◆ **SUPPLIED DATA**
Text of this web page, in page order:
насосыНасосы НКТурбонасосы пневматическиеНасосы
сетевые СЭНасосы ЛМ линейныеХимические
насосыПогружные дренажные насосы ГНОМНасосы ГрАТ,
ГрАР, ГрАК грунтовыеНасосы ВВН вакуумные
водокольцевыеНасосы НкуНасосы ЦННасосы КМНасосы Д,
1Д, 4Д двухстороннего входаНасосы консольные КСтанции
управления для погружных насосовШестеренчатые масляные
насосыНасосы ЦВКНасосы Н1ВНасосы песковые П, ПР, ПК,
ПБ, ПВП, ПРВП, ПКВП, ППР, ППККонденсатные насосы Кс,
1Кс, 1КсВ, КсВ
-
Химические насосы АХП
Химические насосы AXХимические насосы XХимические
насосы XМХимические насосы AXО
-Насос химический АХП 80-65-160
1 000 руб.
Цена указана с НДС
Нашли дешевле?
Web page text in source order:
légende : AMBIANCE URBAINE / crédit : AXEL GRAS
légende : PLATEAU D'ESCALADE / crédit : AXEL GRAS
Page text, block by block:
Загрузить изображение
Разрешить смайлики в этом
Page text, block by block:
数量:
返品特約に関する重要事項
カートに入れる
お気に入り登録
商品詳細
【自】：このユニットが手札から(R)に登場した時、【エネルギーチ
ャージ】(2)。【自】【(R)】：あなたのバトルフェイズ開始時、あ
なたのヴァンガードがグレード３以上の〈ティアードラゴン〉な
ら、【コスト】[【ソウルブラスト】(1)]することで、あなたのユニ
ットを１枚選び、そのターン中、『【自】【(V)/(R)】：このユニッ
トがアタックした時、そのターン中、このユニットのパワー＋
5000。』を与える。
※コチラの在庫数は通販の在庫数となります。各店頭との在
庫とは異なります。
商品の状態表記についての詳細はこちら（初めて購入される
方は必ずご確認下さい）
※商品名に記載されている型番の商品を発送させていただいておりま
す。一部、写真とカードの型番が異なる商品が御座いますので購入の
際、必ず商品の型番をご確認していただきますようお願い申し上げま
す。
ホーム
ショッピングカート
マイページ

◆ **DIRECTIONS FOR THIS TASK**
Give back each entry exactly as it was written.

◆ **RESULT OF THE TASK**
Text of this web page, in page order:
насосыНасосы НКТурбонасосы пневматическиеНасосы
сетевые СЭНасосы ЛМ линейныеХимические
насосыПогружные дренажные насосы ГНОМНасосы ГрАТ,
ГрАР, ГрАК грунтовыеНасосы ВВН вакуумные
водокольцевыеНасосы НкуНасосы ЦННасосы КМНасосы Д,
1Д, 4Д двухстороннего входаНасосы консольные КСтанции
управления для погружных насосовШестеренчатые масляные
насосыНасосы ЦВКНасосы Н1ВНасосы песковые П, ПР, ПК,
ПБ, ПВП, ПРВП, ПКВП, ППР, ППККонденсатные насосы Кс,
1Кс, 1КсВ, КсВ
-
Химические насосы АХП
Химические насосы AXХимические насосы XХимические
насосы XМХимические насосы AXО
-Насос химический АХП 80-65-160
1 000 руб.
Цена указана с НДС
Нашли дешевле?
Web page text in source order:
légende : AMBIANCE URBAINE / crédit : AXEL GRAS
légende : PLATEAU D'ESCALADE / crédit : AXEL GRAS
Page text, block by block:
Загрузить изображение
Разрешить смайлики в этом
Page text, block by block:
数量:
返品特約に関する重要事項
カートに入れる
お気に入り登録
商品詳細
【自】：このユニットが手札から(R)に登場した時、【エネルギーチ
ャージ】(2)。【自】【(R)】：あなたのバトルフェイズ開始時、あ
なたのヴァンガードがグレード３以上の〈ティアードラゴン〉な
ら、【コスト】[【ソウルブラスト】(1)]することで、あなたのユニ
ットを１枚選び、そのターン中、『【自】【(V)/(R)】：このユニッ
トがアタックした時、そのターン中、このユニットのパワー＋
5000。』を与える。
※コチラの在庫数は通販の在庫数となります。各店頭との在
庫とは異なります。
商品の状態表記についての詳細はこちら（初めて購入される
方は必ずご確認下さい）
※商品名に記載されている型番の商品を発送させていただいておりま
す。一部、写真とカードの型番が異なる商品が御座いますので購入の
際、必ず商品の型番をご確認していただきますようお願い申し上げま
す。
ホーム
ショッピングカート
マイページ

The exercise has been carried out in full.